**PROVIDED INFORMATION:**
──────────

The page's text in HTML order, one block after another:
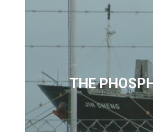
THE
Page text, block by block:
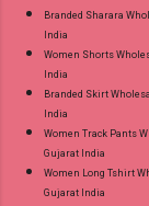
Branded Sharara
India
Women Shorts
India
Branded Skirt
India
Women Track Pants
Gujarat India
Women Long Tshirt
Gujarat India
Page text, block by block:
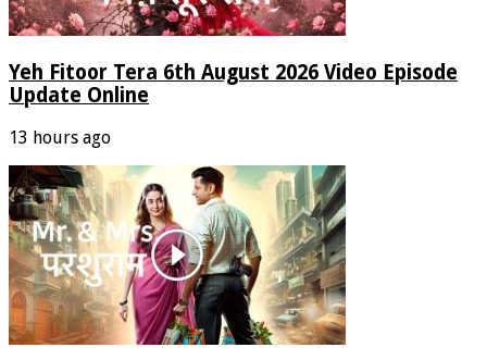
Yeh Fitoor Tera 6th August 2026 Video Episode
Update Online
13 hours ago
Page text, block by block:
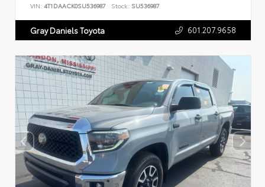
VIN: 4T1DAACK0SU536987 Stock: SU536987
Gray Daniels Toyota 601.207.9658
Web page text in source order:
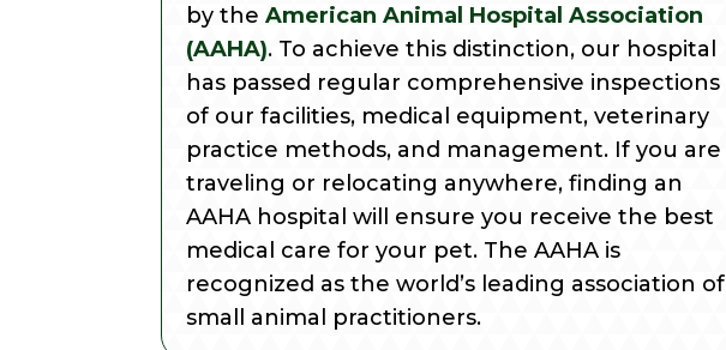
by theAmerican Animal Hospital Association
(AAHA). To achieve this distinction, our hospital
has passed regular comprehensive inspections
of our facilities, medical equipment, veterinary
practice methods, and management. If you are
traveling or relocating anywhere, finding an
AAHA hospital will ensure you receive the best
medical care for your pet. The AAHA is
recognized as the world’s leading association of
small animal practitioners.
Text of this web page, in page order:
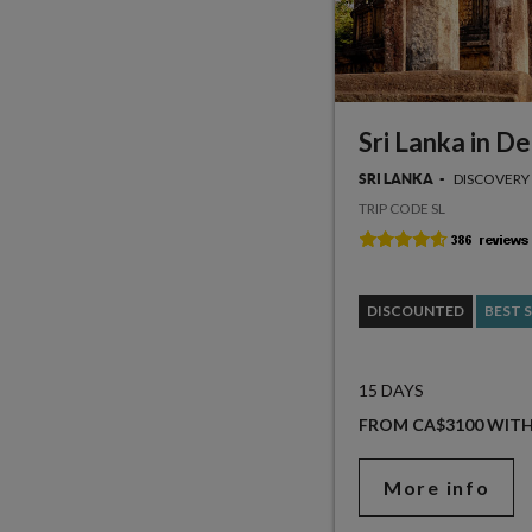
Sri Lanka in
SRI LANKA
DISCOVERY
TRIP CODE SL
DISCOUNTED BEST
15 DAYS
FROM CA$3100
More info
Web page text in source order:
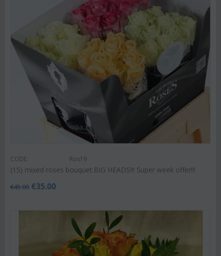
CODE: Ros19
(15) mixed roses bouquet.BIG HEADS!!! Super week offer!!!
€45.00 €35.00
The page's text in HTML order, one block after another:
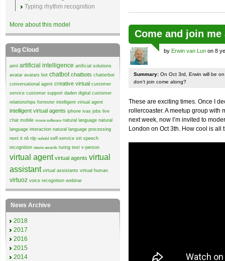
Come and join
by Erwin van Lun on 8
Summary: On Oct 3rd, Erwin will be
don't join come along?
These are exciting times. Once I
rollercoaster. A meetup group with
next week, now I’m invited to
London on Oct 3th. How cool is all
Typing rhythm recognition
More about this model
Tag Cloud
aiml artificial intelligence artificial solutions
avatar avatars bot chatbot chatbots chatterbot
conversational agent creative virtual customer
service customer support daden digital customer
relationships forrester intelligent virtual agent
intelligent virtual agents iphone ivas jobs live
chat mobile moxie software natural language natural
language interaction natural language processing
next it nli nlp nohold self-service siri speech
recognition stevie awards turing test v-person
virtual agent virtual agents virtual
assistant virtual assistants virtual human
virtuoz voice recognition webinar
News Archive
2018
2017
2016
2015
2014
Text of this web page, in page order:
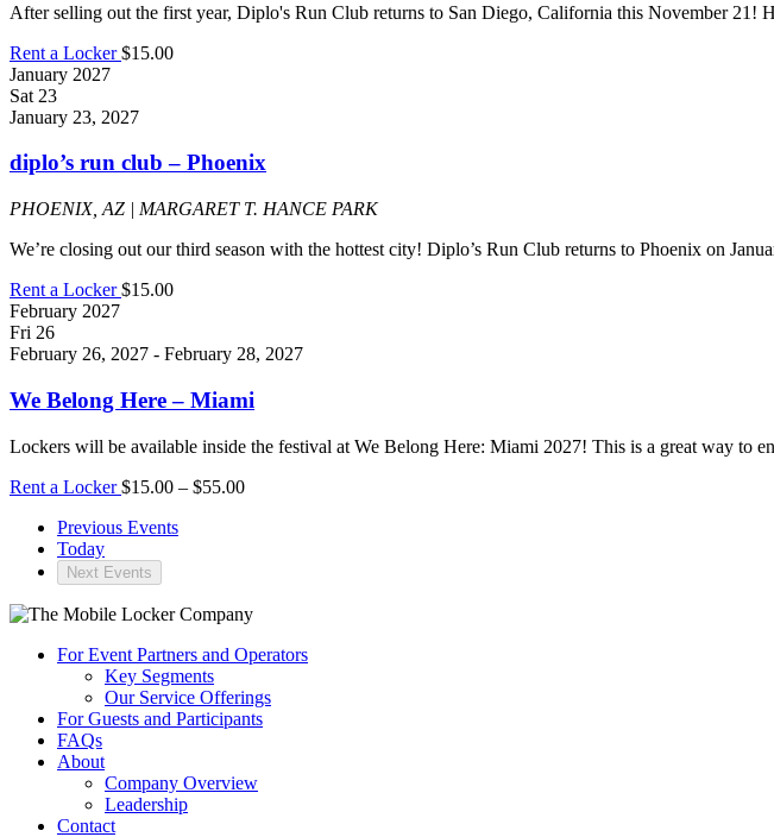
After selling out the first year, Diplo's Run Club returns to San Diego, California this November
Rent a Locker$15.00
January 2027
Sat 23
January 23, 2027
diplo’s run club – Phoenix
PHOENIX, AZ | MARGARET T. HANCE PARK
We’re closing out our third season with the hottest city! Diplo’s Run Club returns to Phoenix on
Rent a Locker$15.00
February 2027
Fri 26
February 26, 2027 - February 28, 2027
We Belong Here – Miami
Lockers will be available inside the festival at We Belong Here: Miami 2027! This is a great way to
Rent a Locker$15.00 – $55.00
Previous Events
Today
Next Events
For Event Partners and Operators
Key Segments
Our Service Offerings
For Guests and Participants
FAQs
About
Company Overview
Leadership
Contact
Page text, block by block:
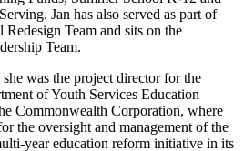
Jan has also served as part of
Team and sits on the
Team.
was the project director for the
of Youth Services Education
Commonwealth Corporation, where
the oversight and management of the
year education reform initiative in its
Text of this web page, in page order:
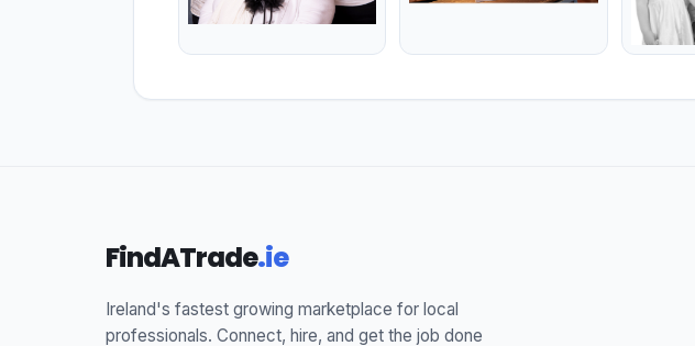
FindATrade.ie
Ireland's fastest growing marketplace for local
professionals. Connect, hire, and get the job done
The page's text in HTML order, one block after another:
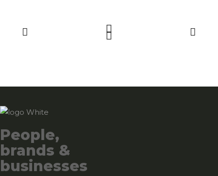
People,
brands &
businesses
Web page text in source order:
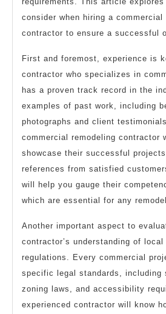
consider when hiring a commercial
contractor to ensure a successful
First and foremost, experience is
contractor who specializes in
has a proven track record in the
examples of past work, including
photographs and client
commercial remodeling contractor
showcase their successful
references from satisfied
will help you gauge their
which are essential for any
Another important aspect to
contractor’s understanding of
regulations. Every commercial
specific legal standards, including
zoning laws, and accessibility
experienced contractor will know
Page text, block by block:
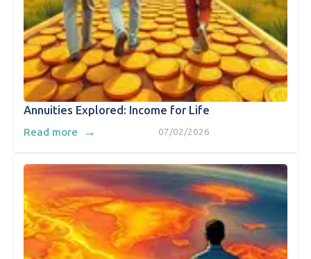
Annuities Explored: Income for Life
07/02/2026
Read more →
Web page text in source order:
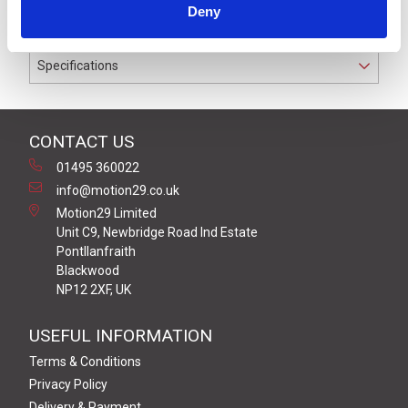
Deny
Specifications
CONTACT US
01495 360022
info@motion29.co.uk
Motion29 Limited
Unit C9, Newbridge Road Ind Estate
Pontllanfraith
Blackwood
NP12 2XF, UK
USEFUL INFORMATION
Terms & Conditions
Privacy Policy
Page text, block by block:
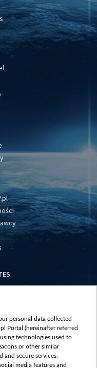
personal data collected
Portal (hereinafter referred
technologies used to
or other similar
secure services,
media features and
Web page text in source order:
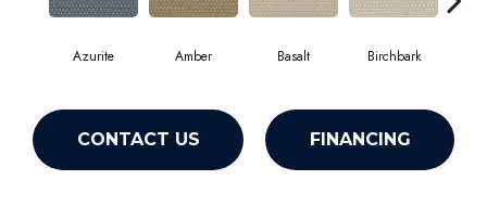
Azurite Amber Basalt Birchbark
CONTACT US FINANCING
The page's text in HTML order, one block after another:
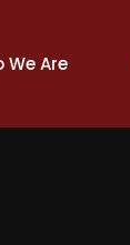
We Are
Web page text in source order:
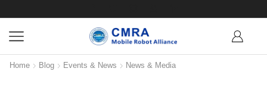
Home Blog Events & News News & Media
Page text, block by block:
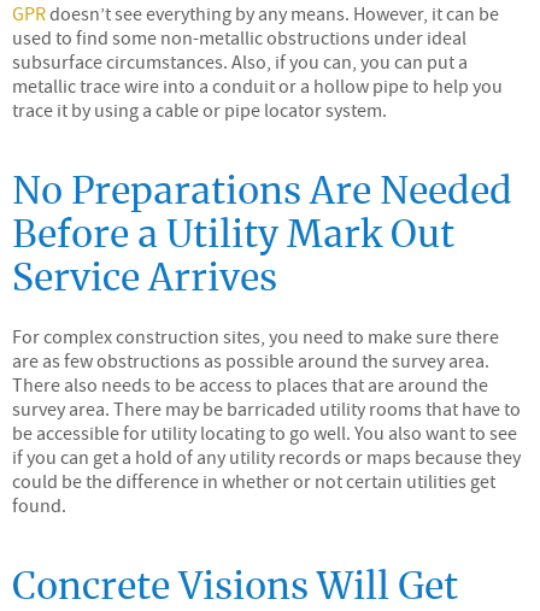
GPRdoesn’t see everything by any means. However, it can be
used to find some non-metallic obstructions under ideal
subsurface circumstances. Also, if you can, you can put a
metallic trace wire into a conduit or a hollow pipe to help you
trace it by using a cable or pipe locator system.
No Preparations Are Needed
Before a Utility Mark Out
Service Arrives
For complex construction sites, you need to make sure there
are as few obstructions as possible around the survey area.
There also needs to be access to places that are around the
survey area. There may be barricaded utility rooms that have to
be accessible for utility locating to go well. You also want to see
if you can get a hold of any utility records or maps because they
could be the difference in whether or not certain utilities get
found.
Concrete Visions Will Get
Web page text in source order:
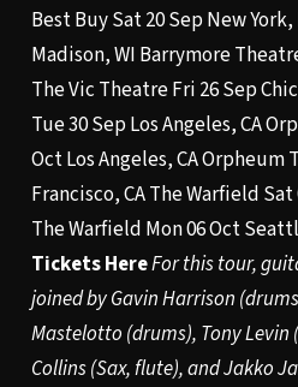
Best Buy Sat 20 Sep New
Madison, WI Barrymore
The Vic Theatre Fri 26 Sep
Tue 30 Sep Los Angeles, CA
Oct Los Angeles, CA Orpheum
Francisco, CA The Warfield Sat
The Warfield Mon 06 Oct
Tickets HereFor this tour,
joined by Gavin Harrison
Mastelotto (drums), Tony Levin
Collins (Sax, flute), and Jakko
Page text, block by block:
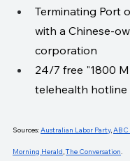
Terminating Port
with a Chinese-
corporation
24/7 free "1800
telehealth hotline
Sources: Australian Labor Party, ABC
Morning Herald, The Conversation.
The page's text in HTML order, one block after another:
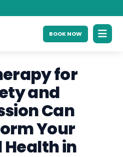
BOOK NOW
for
and
Can
Your
Health in
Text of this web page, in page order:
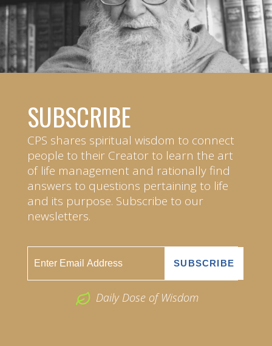
SUBSCRIBE
CPS shares spiritual wisdom to connect
people to their Creator to learn the art
of life management and rationally find
answers to questions pertaining to life
and its purpose. Subscribe to our
newsletters.
Daily Dose of Wisdom
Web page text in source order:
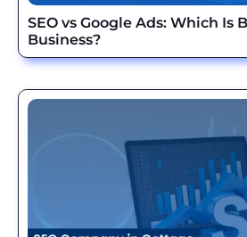
SEO vs Google Ads: Which Is
Business?
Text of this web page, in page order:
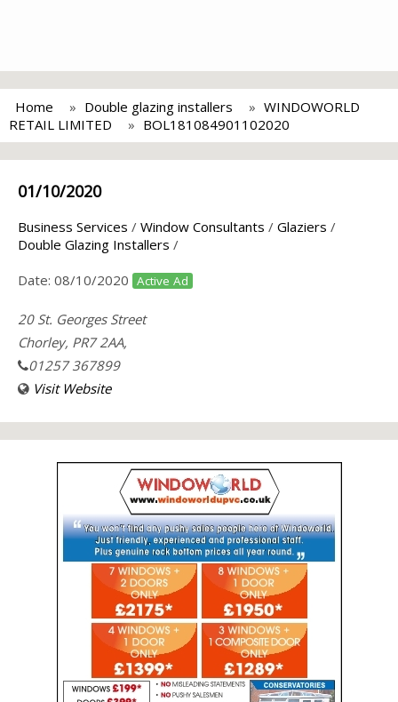
Home Double glazing installers
WINDOWORLD
RETAIL LIMITED
BOL181084901102020
01/10/2020
Business Services / Window Consultants / Glaziers /
Double Glazing Installers /
Date: 08/10/2020 Active Ad
20 St. Georges Street
Chorley, PR7 2AA,
01257 367899
Visit Website
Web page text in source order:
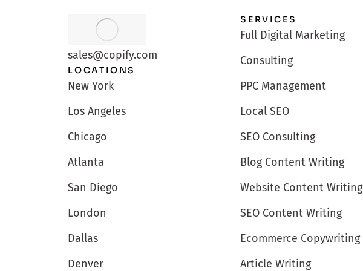
sales@copify.com
LOCATIONS
New York
Los Angeles
Chicago
Atlanta
San Diego
London
Dallas
Denver
SERVICES
Full Digital Marketing
Consulting
PPC Management
Local SEO
SEO Consulting
Blog Content Writing
Website Content Writing
SEO Content Writing
Ecommerce Copywriting
Article Writing
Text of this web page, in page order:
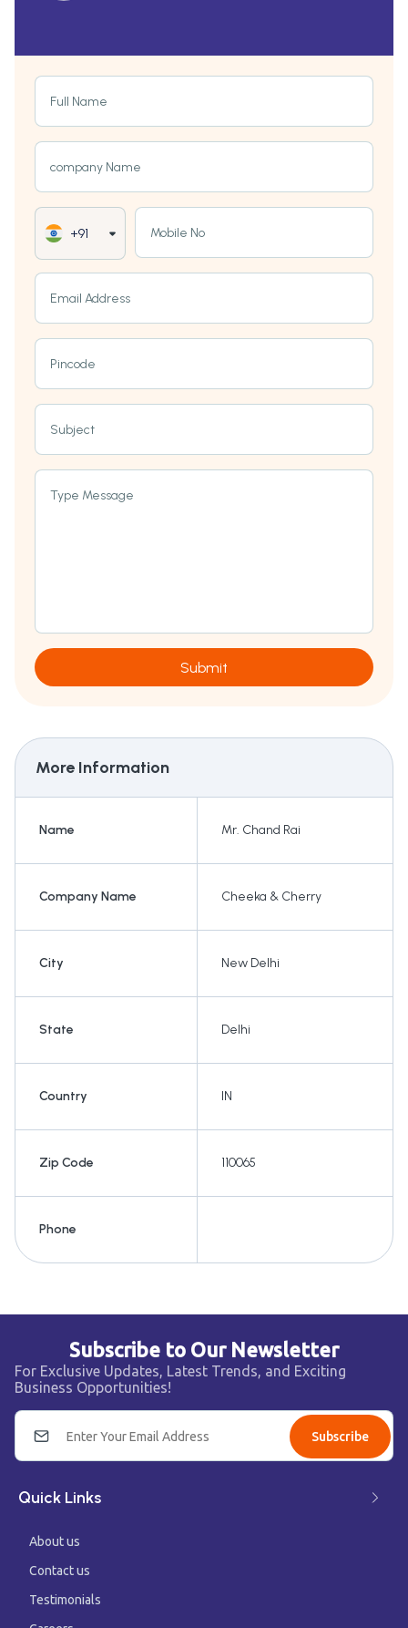
Full Name
company Name
+91 Mobile No
Email Address
Pincode
Subject
Type Message
Submit
More Information
Name Mr. Chand Rai
Company Name Cheeka & Cherry
City New Delhi
State Delhi
Country IN
Zip Code 110065
Phone
Subscribe to Our Newsletter
For Exclusive Updates, Latest Trends, and Exciting
Business Opportunities!
Subscribe
Quick Links
About us
Contact us
Testimonials
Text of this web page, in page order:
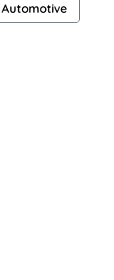
Automotive
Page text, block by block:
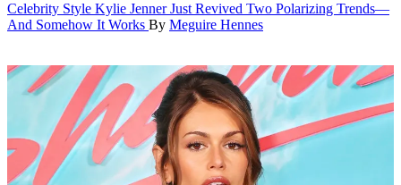
Celebrity Style Kylie Jenner Just Revived Two Polarizing Trends—
And Somehow It Works By Meguire Hennes
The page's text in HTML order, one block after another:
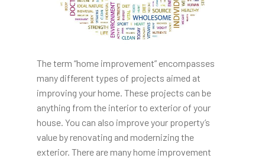
The term “home improvement” encompasses
many different types of projects aimed at
improving your home. These projects can be
anything from the interior to exterior of your
house. You can also improve your property’s
value by renovating and modernizing the
exterior. There are many home improvement
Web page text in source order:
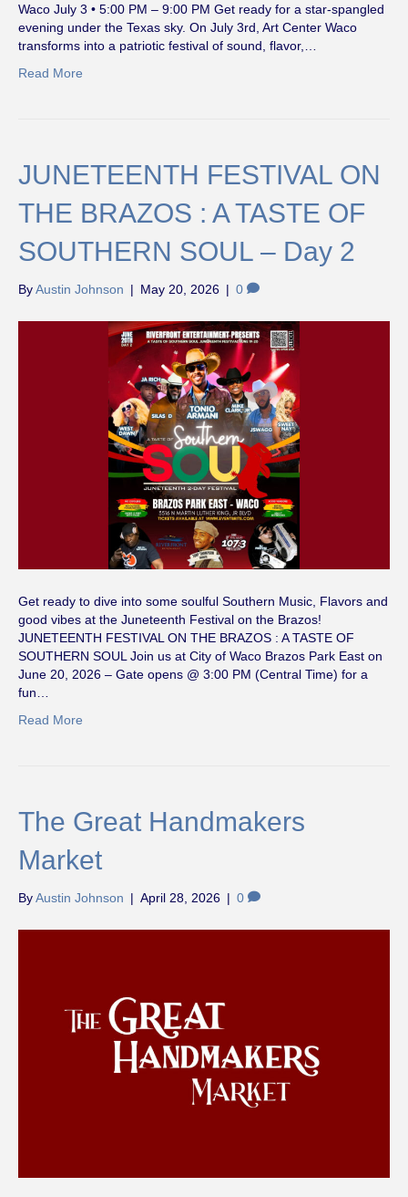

──────────

**TASK DIRECTIONS:**
Generate a word-for-word copy of the preceding records, excluding all pictures.

**ANSWER SECTION:**
The page's text in HTML order, one block after another:
THE
Page text, block by block:
Branded Sharara
India
Women Shorts
India
Branded Skirt
India
Women Track Pants
Gujarat India
Women Long Tshirt
Gujarat India
Page text, block by block:
Yeh Fitoor Tera 6th August 2026 Video Episode
Update Online
13 hours ago
Page text, block by block:
VIN: 4T1DAACK0SU536987 Stock: SU536987
Gray Daniels Toyota 601.207.9658
Web page text in source order:
by theAmerican Animal Hospital Association
(AAHA). To achieve this distinction, our hospital
has passed regular comprehensive inspections
of our facilities, medical equipment, veterinary
practice methods, and management. If you are
traveling or relocating anywhere, finding an
AAHA hospital will ensure you receive the best
medical care for your pet. The AAHA is
recognized as the world’s leading association of
small animal practitioners.
Text of this web page, in page order:
Sri Lanka in
SRI LANKA
DISCOVERY
TRIP CODE SL
DISCOUNTED BEST
15 DAYS
FROM CA$3100
More info
Web page text in source order:
CODE: Ros19
(15) mixed roses bouquet.BIG HEADS!!! Super week offer!!!
€45.00 €35.00
The page's text in HTML order, one block after another:
Come and join
by Erwin van Lun on 8
Summary: On Oct 3rd, Erwin will be
don't join come along?
These are exciting times. Once I
rollercoaster. A meetup group with
next week, now I’m invited to
London on Oct 3th. How cool is all
Typing rhythm recognition
More about this model
Tag Cloud
aiml artificial intelligence artificial solutions
avatar avatars bot chatbot chatbots chatterbot
conversational agent creative virtual customer
service customer support daden digital customer
relationships forrester intelligent virtual agent
intelligent virtual agents iphone ivas jobs live
chat mobile moxie software natural language natural
language interaction natural language processing
next it nli nlp nohold self-service siri speech
recognition stevie awards turing test v-person
virtual agent virtual agents virtual
assistant virtual assistants virtual human
virtuoz voice recognition webinar
News Archive
2018
2017
2016
2015
2014
Text of this web page, in page order:
After selling out the first year, Diplo's Run Club returns to San Diego, California this November
Rent a Locker$15.00
January 2027
Sat 23
January 23, 2027
diplo’s run club – Phoenix
PHOENIX, AZ | MARGARET T. HANCE PARK
We’re closing out our third season with the hottest city! Diplo’s Run Club returns to Phoenix on
Rent a Locker$15.00
February 2027
Fri 26
February 26, 2027 - February 28, 2027
We Belong Here – Miami
Lockers will be available inside the festival at We Belong Here: Miami 2027! This is a great way to
Rent a Locker$15.00 – $55.00
Previous Events
Today
Next Events
For Event Partners and Operators
Key Segments
Our Service Offerings
For Guests and Participants
FAQs
About
Company Overview
Leadership
Contact
Page text, block by block:
Jan has also served as part of
Team and sits on the
Team.
was the project director for the
of Youth Services Education
Commonwealth Corporation, where
the oversight and management of the
year education reform initiative in its
Text of this web page, in page order:
FindATrade.ie
Ireland's fastest growing marketplace for local
professionals. Connect, hire, and get the job done
The page's text in HTML order, one block after another:
People,
brands &
businesses
Web page text in source order:
consider when hiring a commercial
contractor to ensure a successful
First and foremost, experience is
contractor who specializes in
has a proven track record in the
examples of past work, including
photographs and client
commercial remodeling contractor
showcase their successful
references from satisfied
will help you gauge their
which are essential for any
Another important aspect to
contractor’s understanding of
regulations. Every commercial
specific legal standards, including
zoning laws, and accessibility
experienced contractor will know
Page text, block by block:
Annuities Explored: Income for Life
07/02/2026
Read more →
Web page text in source order:
Deny
Specifications
CONTACT US
01495 360022
info@motion29.co.uk
Motion29 Limited
Unit C9, Newbridge Road Ind Estate
Pontllanfraith
Blackwood
NP12 2XF, UK
USEFUL INFORMATION
Terms & Conditions
Privacy Policy
Page text, block by block:
personal data collected
Portal (hereinafter referred
technologies used to
or other similar
secure services,
media features and
Web page text in source order:
Azurite Amber Basalt Birchbark
CONTACT US FINANCING
The page's text in HTML order, one block after another:
We Are
Web page text in source order:
Home Blog Events & News News & Media
Page text, block by block:
GPRdoesn’t see everything by any means. However, it can be
used to find some non-metallic obstructions under ideal
subsurface circumstances. Also, if you can, you can put a
metallic trace wire into a conduit or a hollow pipe to help you
trace it by using a cable or pipe locator system.
No Preparations Are Needed
Before a Utility Mark Out
Service Arrives
For complex construction sites, you need to make sure there
are as few obstructions as possible around the survey area.
There also needs to be access to places that are around the
survey area. There may be barricaded utility rooms that have to
be accessible for utility locating to go well. You also want to see
if you can get a hold of any utility records or maps because they
could be the difference in whether or not certain utilities get
found.
Concrete Visions Will Get
Web page text in source order:
Best Buy Sat 20 Sep New
Madison, WI Barrymore
The Vic Theatre Fri 26 Sep
Tue 30 Sep Los Angeles, CA
Oct Los Angeles, CA Orpheum
Francisco, CA The Warfield Sat
The Warfield Mon 06 Oct
Tickets HereFor this tour,
joined by Gavin Harrison
Mastelotto (drums), Tony Levin
Collins (Sax, flute), and Jakko
Page text, block by block:
Terminating Port
with a Chinese-
corporation
24/7 free "1800
telehealth hotline
Sources: Australian Labor Party, ABC
Morning Herald, The Conversation.
The page's text in HTML order, one block after another:
BOOK NOW
for
and
Can
Your
Health in
Text of this web page, in page order:
SUBSCRIBE
CPS shares spiritual wisdom to connect
people to their Creator to learn the art
of life management and rationally find
answers to questions pertaining to life
and its purpose. Subscribe to our
newsletters.
Daily Dose of Wisdom
Web page text in source order:
SEO vs Google Ads: Which Is
Business?
Text of this web page, in page order:
Home Double glazing installers
WINDOWORLD
RETAIL LIMITED
BOL181084901102020
01/10/2020
Business Services / Window Consultants / Glaziers /
Double Glazing Installers /
Date: 08/10/2020 Active Ad
20 St. Georges Street
Chorley, PR7 2AA,
01257 367899
Visit Website
Web page text in source order:
sales@copify.com
LOCATIONS
New York
Los Angeles
Chicago
Atlanta
San Diego
London
Dallas
Denver
SERVICES
Full Digital Marketing
Consulting
PPC Management
Local SEO
SEO Consulting
Blog Content Writing
Website Content Writing
SEO Content Writing
Ecommerce Copywriting
Article Writing
Text of this web page, in page order:
Full Name
company Name
+91 Mobile No
Email Address
Pincode
Subject
Type Message
Submit
More Information
Name Mr. Chand Rai
Company Name Cheeka & Cherry
City New Delhi
State Delhi
Country IN
Zip Code 110065
Phone
Subscribe to Our Newsletter
For Exclusive Updates, Latest Trends, and Exciting
Business Opportunities!
Subscribe
Quick Links
About us
Contact us
Testimonials
Text of this web page, in page order:
Automotive
Page text, block by block:
Celebrity Style Kylie Jenner Just Revived Two Polarizing Trends—
And Somehow It Works By Meguire Hennes
The page's text in HTML order, one block after another:
The term “home improvement” encompasses
many different types of projects aimed at
improving your home. These projects can be
anything from the interior to exterior of your
house. You can also improve your property’s
value by renovating and modernizing the
exterior. There are many home improvement
Web page text in source order:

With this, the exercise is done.